Of the records that follow, copy only the lines from the line containing "Home Development Boards" to the line containing "Specification", both included, exactly as written.
[[ Working data open ]]
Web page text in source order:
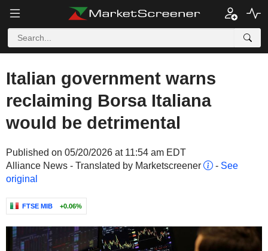
Italian government warns
reclaiming Borsa Italiana
would be detrimental
Published on 05/20/2026 at 11:54 am EDT
Alliance News - Translated by Marketscreener
- See
original
FTSE MIB +0.06%
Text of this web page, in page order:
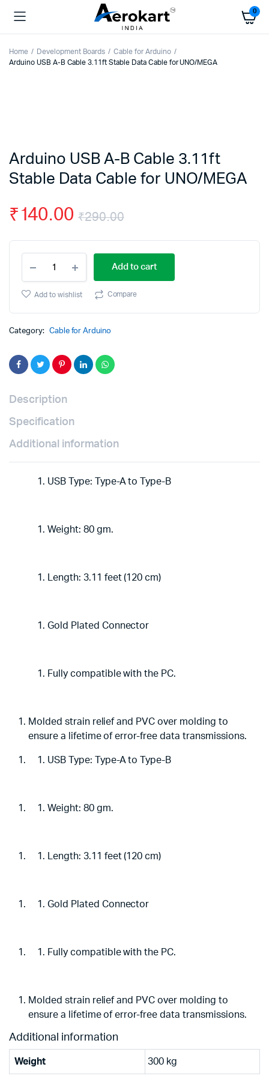
0
Home Development Boards
Cable for Arduino
Arduino USB A-B Cable 3.11ft Stable Data Cable for UNO/MEGA
Arduino USB A-B Cable 3.11ft
Stable Data Cable for UNO/MEGA
₹290.00
Original
price
was:
₹290.00.
₹140.00
Current
price
is:
₹140.00.
USB
A-
B
3.11ft
Stable
for
UNO/MEGA
Add to cart
Add to wishlist Compare
Category: Cable for Arduino
Description
Specification
Additional information
USB Type: Type-A to Type-B
Weight: 80 gm.
Length: 3.11 feet (120 cm)
Gold Plated Connector
Fully compatible with the PC.
Molded strain relief and PVC over molding to
ensure a lifetime of error-free data transmissions.
USB Type: Type-A to Type-B
Weight: 80 gm.
Length: 3.11 feet (120 cm)
Gold Plated Connector
Fully compatible with the PC.
Molded strain relief and PVC over molding to
ensure a lifetime of error-free data transmissions.
Additional information
Weight 300 kg
[[ Working data closed ]]
> Written reply
Home Development Boards
Cable for Arduino
Arduino USB A-B Cable 3.11ft Stable Data Cable for UNO/MEGA
Arduino USB A-B Cable 3.11ft
Stable Data Cable for UNO/MEGA
₹290.00
Original
price
was:
₹290.00.
₹140.00
Current
price
is:
₹140.00.
USB
A-
B
3.11ft
Stable
for
UNO/MEGA
Add to cart
Add to wishlist Compare
Category: Cable for Arduino
Description
Specification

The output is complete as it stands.